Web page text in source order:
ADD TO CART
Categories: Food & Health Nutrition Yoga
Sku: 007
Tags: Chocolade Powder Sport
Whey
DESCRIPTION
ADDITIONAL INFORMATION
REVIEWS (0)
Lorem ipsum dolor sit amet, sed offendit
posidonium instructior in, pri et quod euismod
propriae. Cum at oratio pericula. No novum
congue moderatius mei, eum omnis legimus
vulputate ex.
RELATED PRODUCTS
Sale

________

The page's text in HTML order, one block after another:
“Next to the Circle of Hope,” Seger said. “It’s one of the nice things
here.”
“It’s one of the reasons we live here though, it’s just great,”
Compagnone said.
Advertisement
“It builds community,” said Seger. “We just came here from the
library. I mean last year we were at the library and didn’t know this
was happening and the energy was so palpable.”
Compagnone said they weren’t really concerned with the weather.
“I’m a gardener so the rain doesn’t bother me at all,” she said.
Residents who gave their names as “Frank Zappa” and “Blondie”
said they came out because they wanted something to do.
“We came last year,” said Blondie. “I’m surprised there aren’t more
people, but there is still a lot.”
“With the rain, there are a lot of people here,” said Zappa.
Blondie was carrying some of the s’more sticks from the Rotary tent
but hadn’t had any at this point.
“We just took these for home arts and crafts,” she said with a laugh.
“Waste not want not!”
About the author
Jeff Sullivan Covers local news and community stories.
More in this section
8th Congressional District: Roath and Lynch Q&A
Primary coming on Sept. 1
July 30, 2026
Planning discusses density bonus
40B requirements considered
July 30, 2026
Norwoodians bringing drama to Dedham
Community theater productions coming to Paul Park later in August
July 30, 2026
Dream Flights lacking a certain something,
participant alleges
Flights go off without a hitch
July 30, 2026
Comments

________

Instructions to follow -> Look over the records above and filter for each line with the word "Seger".

Response to the exercise ->
“Next to the Circle of Hope,” Seger said. “It’s one of the nice things
“It builds community,” said Seger. “We just came here from the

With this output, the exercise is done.